There are also practical reasons because now, there is a small community of tree shrew research labs. We just had our first in person tree shrew meeting in April 2023, which brought these researchers together. I think this community is growing and we are really excited to bring this initiative to the next level. I’m hoping for more labs to study tree shrews. As a whole field, we need more model systems than just mice.

What could it mean that Cbln2+ superficial SC neurons project to the pulvinar in both the mouse and tree shrew?

This is certainly an interesting finding, but it’s still early days to draw definitive conclusions. Going back to the question of the neural basis of vision, all these years of research have shown there are two main pathways – a primary pathway, from retina to thalamus to cortex, and secondary pathway, from retina to superior colliculus. It’s also known the superior colliculus in turn projects to the thalamus and then goes to the cortex, and that these two pathways could interact.

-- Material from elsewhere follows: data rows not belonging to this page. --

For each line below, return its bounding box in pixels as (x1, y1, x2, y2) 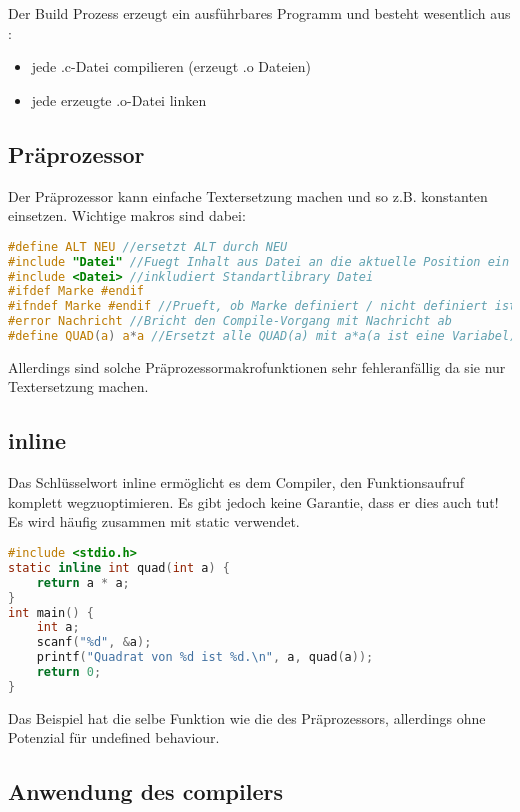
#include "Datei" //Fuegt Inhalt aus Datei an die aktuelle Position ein (8, 254, 510, 269)
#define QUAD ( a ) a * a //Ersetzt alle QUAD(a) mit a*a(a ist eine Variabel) (8, 329, 517, 344)
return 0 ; (36, 665, 102, 680)
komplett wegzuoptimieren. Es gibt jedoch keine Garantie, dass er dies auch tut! (8, 491, 499, 512)
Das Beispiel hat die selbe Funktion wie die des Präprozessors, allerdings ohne (8, 707, 486, 728)
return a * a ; (36, 575, 130, 590)
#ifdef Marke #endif (8, 284, 145, 299)
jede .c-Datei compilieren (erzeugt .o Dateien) (31, 56, 312, 77)

These Cbln2+ cells could actually be the cells that project to the thalamus. We’ve shown this in mice and we also think it’s true in tree shrews – we need to find out. These cells may be the ones that mediate the interaction between the primary and secondary pathways. It seems these cell types are conserved between mice and tree shrews and this would be a rather interesting finding for scientific as well as technical reasons.

Labs at SWC also study the role of the pulvinar in the thalamus. These may be the cells that mediate the interaction from SC to that nucleus.

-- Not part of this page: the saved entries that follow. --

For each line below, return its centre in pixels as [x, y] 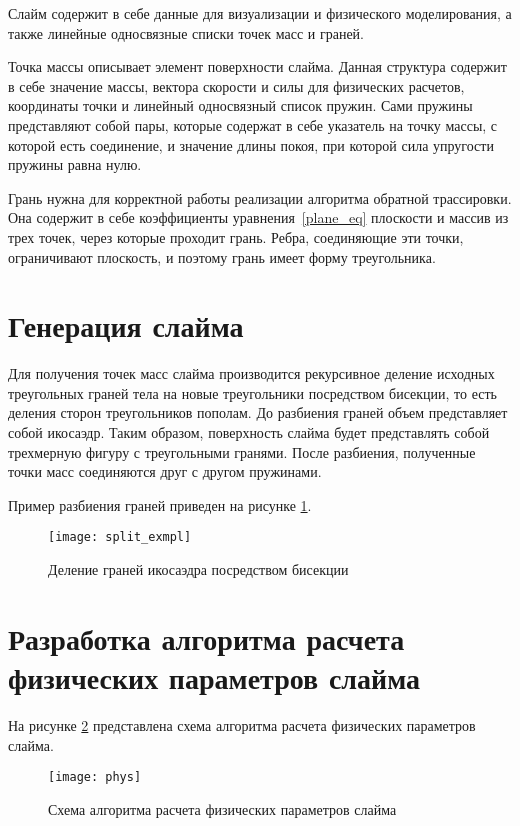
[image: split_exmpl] [120, 537]
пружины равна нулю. [75, 164]
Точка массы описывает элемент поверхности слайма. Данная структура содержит [257, 66]
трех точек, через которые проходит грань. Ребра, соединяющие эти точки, [236, 236]
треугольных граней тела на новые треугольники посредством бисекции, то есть [252, 392]
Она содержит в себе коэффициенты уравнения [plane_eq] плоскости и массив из [258, 217]
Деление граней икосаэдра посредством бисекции [198, 569]
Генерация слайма [126, 325]
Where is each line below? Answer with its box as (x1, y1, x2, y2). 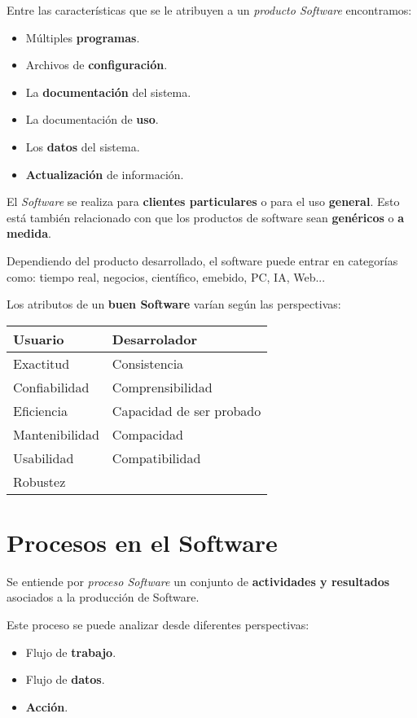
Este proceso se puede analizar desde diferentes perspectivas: (7, 616, 309, 633)
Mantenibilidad (13, 424, 99, 444)
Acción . (25, 698, 68, 715)
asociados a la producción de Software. (7, 589, 200, 606)
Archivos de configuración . (25, 56, 168, 73)
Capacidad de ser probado (112, 401, 261, 420)
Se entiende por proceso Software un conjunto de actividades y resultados (7, 572, 390, 589)
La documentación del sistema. (25, 83, 191, 100)

What are some future projects you’re excited about?

For this particular project we want to better understand the link between molecular cell type and visual function. Along with direction selectivity we’d like to continue exploring other response properties such as those to visual stimuli more correlated with natural scenes. The larger aim would be to make an even greater link between molecular cell type and visual functions.

The second is to take these steps in the tree shrew, applying the information we have about cell types. Of course, we don’t know much about the visual functions of tree shrew neurons, but one day maybe we can directly compare these properties and cell types identified in the mouse to those in tree shrews. I’d like to know if there are any interesting differences or similarities, both in function and cell type.

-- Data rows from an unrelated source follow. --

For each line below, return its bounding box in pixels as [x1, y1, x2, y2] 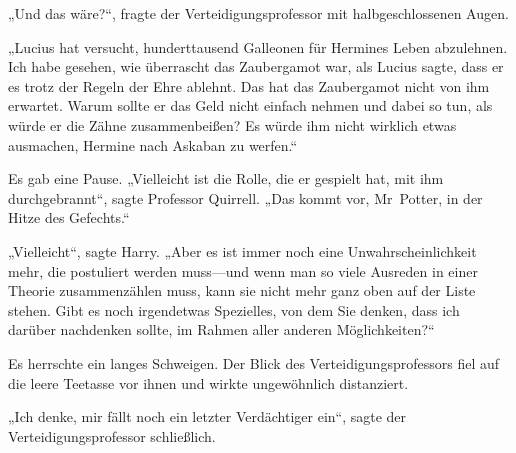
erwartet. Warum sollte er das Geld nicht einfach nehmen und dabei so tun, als [8, 95, 493, 116]
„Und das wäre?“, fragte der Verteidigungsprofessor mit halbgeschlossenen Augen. [8, 3, 509, 23]
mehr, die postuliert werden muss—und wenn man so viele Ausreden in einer [8, 260, 478, 281]
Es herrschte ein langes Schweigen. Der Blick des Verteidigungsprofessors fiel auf [8, 352, 500, 373]
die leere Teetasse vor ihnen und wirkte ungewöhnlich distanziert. [8, 372, 409, 393]
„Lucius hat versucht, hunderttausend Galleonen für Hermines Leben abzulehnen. [8, 36, 508, 57]
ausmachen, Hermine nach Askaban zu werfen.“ [8, 134, 298, 155]
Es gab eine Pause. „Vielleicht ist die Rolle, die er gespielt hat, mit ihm [8, 168, 444, 189]

And finally, I want to use this information we have and the techniques we developed in this study to answer questions about development.

Do you have any advice for current neuroscience students?

There is a lot of data nowadays. The current phase of neuroscience is big data and there are so many channels for recording spikes and many pixels of images – all a huge dataset. We are in an exciting period of neuroscience research that is unprecedented.

But I do hope the students will take their time to understand how the data was collected and closely examine the quality of the data before they spend all their time analysing to make sense of it.

About Jianhua ‘JC’ Cang

Dr Jianhua ‘JC’ Cang received his PhD at the University of Virginia (UVA) in 2001 and conducted postdoctoral research with Michael Stryker at University of California, San Francisco. He started his lab at Northwestern University in 2006, then moved back to UVA in 2017 as a Jefferson Scholars Foundation Professor, with a joint appointment in the Departments of Biology & Psychology. His lab studies the neural basis of vision: how neurons in the brain respond to visual stimuli and lead to visually guided behaviors; what neural circuits give rise to such response properties; and how these circuits are established during development. The lab use mice and tree shrews as models and take an integrative approach that combines in vivo physiology, two-photon imaging, genetics, behavioural, and computational techniques.